The invention relates to the field of multi-die integration, in particular to a mixed address programming method facing a packaging level multiprocessor. The flexibility of data access is increased by sharing the allocation of the memory address space, the memory access delay is reduced, and the communication efficiency and the system performance are improved.

Description

Mixed address programming method for packaging-level multiprocessor
Technical Field
The invention relates to the field of multi-die integration, in particular to a mixed address programming method for a packaging-level multiprocessor.
Background
In a monolithic asic, all components are designed and fabricated in the same process on a single silicon wafer. As process dimensions shrink, the cost and development cycle for developing such integrated circuits becomes extremely high. Under the circumstances, through continuous research and exploration, developers find that multi-die integration is a necessary choice for the development of integrated circuits, that is, a plurality of functionally different and verified and unpackaged chip components are interconnected and assembled together and packed into a chip whole in the same package, so as to form a package-level network nop (network on package). These dies can be made by different processes and from different manufacturers, thus greatly shortening and reducing the development cycle and difficulty. The difficulty of multi-die integration is how to efficiently interconnect the dies and ensure that higher performance of the micro-system is realized under the constraint of power consumption. The existing communication protocol facing multi-die integration is a special protocol or has poor universality; or the technical system is too bulky and difficult to use. Under the condition that a multi-die interconnection bus protocol is immature, how to define the multi-die interconnection bus protocol meeting the development requirement of the current integrated circuit in China and complete the construction of a new generation of integrated microsystem is a main task in the current stage based on the practical situation and the current technical level in China.

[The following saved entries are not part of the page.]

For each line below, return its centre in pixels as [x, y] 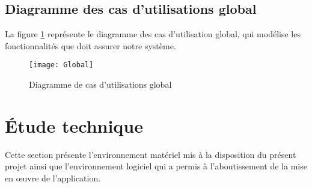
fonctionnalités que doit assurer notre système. [90, 45]
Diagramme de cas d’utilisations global [100, 84]
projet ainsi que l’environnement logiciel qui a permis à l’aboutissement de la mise [156, 166]
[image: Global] [61, 65]
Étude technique [74, 125]
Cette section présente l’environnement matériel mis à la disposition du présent [151, 154]
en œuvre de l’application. [53, 177]
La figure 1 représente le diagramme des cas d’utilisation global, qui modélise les [153, 34]
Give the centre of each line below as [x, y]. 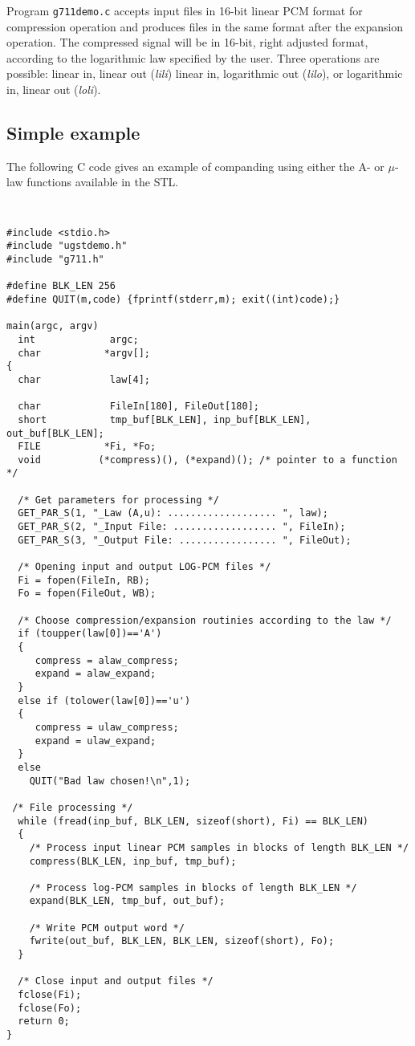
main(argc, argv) [53, 326]
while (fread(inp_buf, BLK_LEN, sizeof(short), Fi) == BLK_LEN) [193, 821]
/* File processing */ [73, 807]
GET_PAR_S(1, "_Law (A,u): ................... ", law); [173, 513]
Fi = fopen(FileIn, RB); [84, 580]
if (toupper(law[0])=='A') [90, 634]
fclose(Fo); [50, 1008]
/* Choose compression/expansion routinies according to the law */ [205, 620]
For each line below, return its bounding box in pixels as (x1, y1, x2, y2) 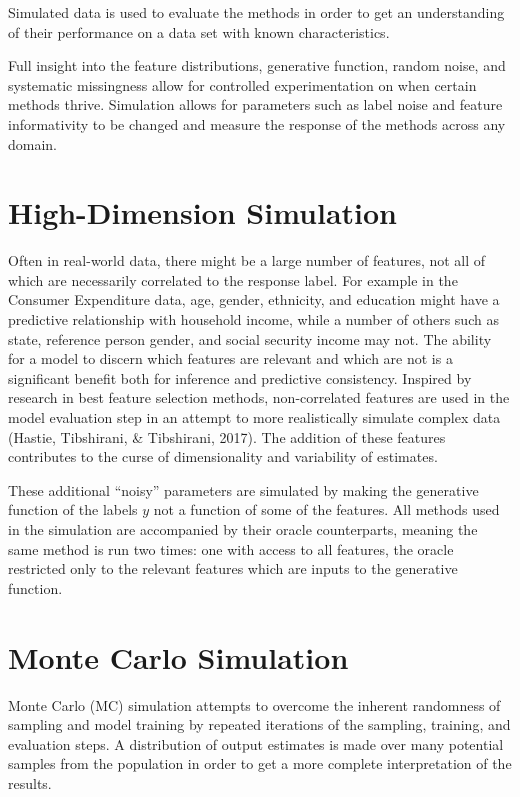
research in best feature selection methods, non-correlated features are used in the (8, 387, 510, 408)
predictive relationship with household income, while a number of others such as (8, 309, 499, 330)
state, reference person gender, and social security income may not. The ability (8, 328, 492, 349)
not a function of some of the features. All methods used (153, 499, 500, 520)
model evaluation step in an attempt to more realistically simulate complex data (8, 407, 501, 428)
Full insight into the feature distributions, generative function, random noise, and (8, 55, 506, 76)
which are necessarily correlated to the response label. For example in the (8, 269, 458, 290)
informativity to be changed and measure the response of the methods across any (8, 113, 506, 134)
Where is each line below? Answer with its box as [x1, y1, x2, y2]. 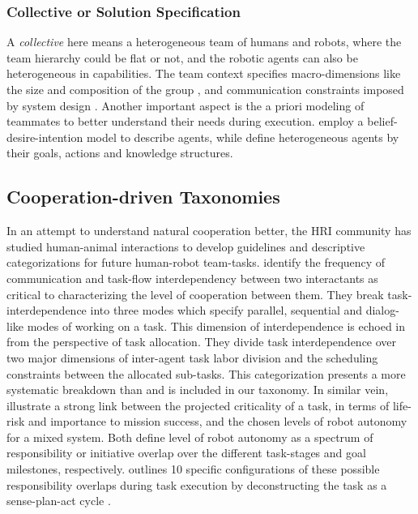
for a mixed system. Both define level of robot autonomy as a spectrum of [6, 428, 373, 445]
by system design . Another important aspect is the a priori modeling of [6, 96, 365, 114]
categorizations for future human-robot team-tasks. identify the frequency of [6, 254, 386, 271]
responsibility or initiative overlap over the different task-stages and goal [6, 444, 366, 461]
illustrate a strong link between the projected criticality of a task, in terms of [6, 396, 390, 413]
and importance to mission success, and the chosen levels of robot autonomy [28, 413, 407, 430]
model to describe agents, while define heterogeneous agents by [86, 128, 399, 145]
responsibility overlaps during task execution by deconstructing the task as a [6, 476, 387, 493]
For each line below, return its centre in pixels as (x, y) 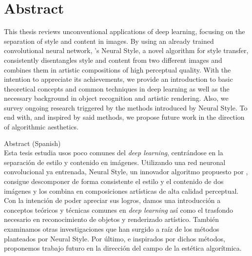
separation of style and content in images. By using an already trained (109, 41)
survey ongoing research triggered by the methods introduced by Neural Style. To (126, 107)
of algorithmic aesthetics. (41, 127)
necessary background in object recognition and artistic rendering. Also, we (116, 98)
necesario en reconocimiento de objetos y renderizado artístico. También (112, 219)
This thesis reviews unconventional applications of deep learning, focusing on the (125, 31)
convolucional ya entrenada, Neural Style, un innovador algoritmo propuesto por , (126, 172)
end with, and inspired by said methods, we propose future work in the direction (124, 117)
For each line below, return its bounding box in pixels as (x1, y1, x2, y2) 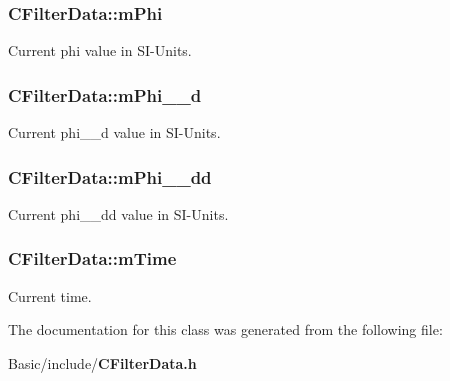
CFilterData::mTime (8, 246, 177, 271)
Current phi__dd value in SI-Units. (8, 203, 229, 224)
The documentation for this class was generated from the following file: (8, 319, 443, 340)
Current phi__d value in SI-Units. (8, 122, 221, 143)
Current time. (8, 285, 92, 306)
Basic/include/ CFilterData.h (8, 352, 197, 373)
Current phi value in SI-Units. (8, 40, 192, 61)
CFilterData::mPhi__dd (8, 164, 212, 189)
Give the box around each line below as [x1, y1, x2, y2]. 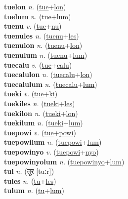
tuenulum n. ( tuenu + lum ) [4, 49, 87, 60]
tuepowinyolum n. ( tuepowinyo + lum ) [4, 156, 125, 166]
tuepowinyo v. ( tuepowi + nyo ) [4, 146, 99, 157]
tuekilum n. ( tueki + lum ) [4, 118, 83, 128]
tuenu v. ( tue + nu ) [4, 21, 62, 31]
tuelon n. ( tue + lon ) [4, 1, 66, 11]
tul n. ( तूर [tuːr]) [4, 166, 54, 176]
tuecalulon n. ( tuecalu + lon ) [4, 69, 92, 80]
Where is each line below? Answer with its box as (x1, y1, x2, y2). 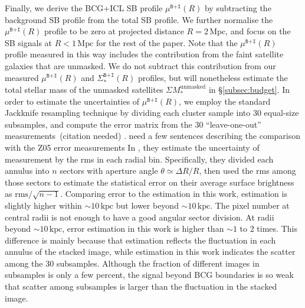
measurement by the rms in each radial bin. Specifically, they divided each (5, 153, 274, 165)
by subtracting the (204, 2, 271, 14)
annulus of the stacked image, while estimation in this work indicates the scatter (5, 245, 296, 258)
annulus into (5, 164, 50, 177)
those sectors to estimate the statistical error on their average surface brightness (5, 176, 294, 188)
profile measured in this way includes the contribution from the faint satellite (5, 48, 284, 60)
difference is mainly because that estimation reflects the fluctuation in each (5, 234, 276, 246)
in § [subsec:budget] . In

In order to design a complete microsystem architecture, a data sharing mode, a data exchange flow and an interface design need to be determined. The micro system architecture relates to interconnection, data transmission and data sharing among a plurality of processors, and is a core technology for realizing the micro system. Therefore, it is necessary to design a data sharing manner and an addressing manner to ensure fast interaction between a plurality of processors, thereby constructing a high-performance microsystem. There are two basic schemes for common multiprocessor data sharing, one is a scheme based on shared storage, and the other is a scheme based on distributed storage. The scheme based on shared storage adopts a global sharing mode and has a uniform addressing space, and each processor can access all the storage spaces. Although Data movement between processors can be simplified into simple access and memory operations by adopting a shared memory mode, global sharing also brings about the maintenance problem of memory consistency, which has higher design requirements on an interconnected bare chip (a bare chip level Network (NoD) is taken as a core, and various standard protocol interface conversion, configuration units, clock management and other circuits form the bare chip which can be actually used), requires the realization of the support of a consistency protocol of Cache (Cache) and a DDR (double Data rate) main memory in the interconnected bare chip, needs to design a set of special consistency hardware system to ensure the consistency of all memories in the global, and greatly increases hardware overhead and design difficulty. The scheme based on distributed storage adopts mutually independent addressing spaces, so that each processor cannot access the storage spaces of other processors, and program distribution and scheduling cannot be flexibly carried out. This requires that each processing unit be properly assigned and programmed during programming, requiring programmers to be familiar with the specific hardware architecture, which greatly increases programming difficulty.
Obviously, the design requirements of flexible customization and rapid integration of the microsystem cannot be met by adopting any scheme alone, and a new data sharing and addressing mode needs to be designed to adapt to the architecture of the microsystem.
Disclosure of Invention
Aiming at the defects in the prior art, the invention provides a mixed address programming method facing a package level multiprocessor, and the technical problem to be solved is how to realize the efficient sharing of data among different processors.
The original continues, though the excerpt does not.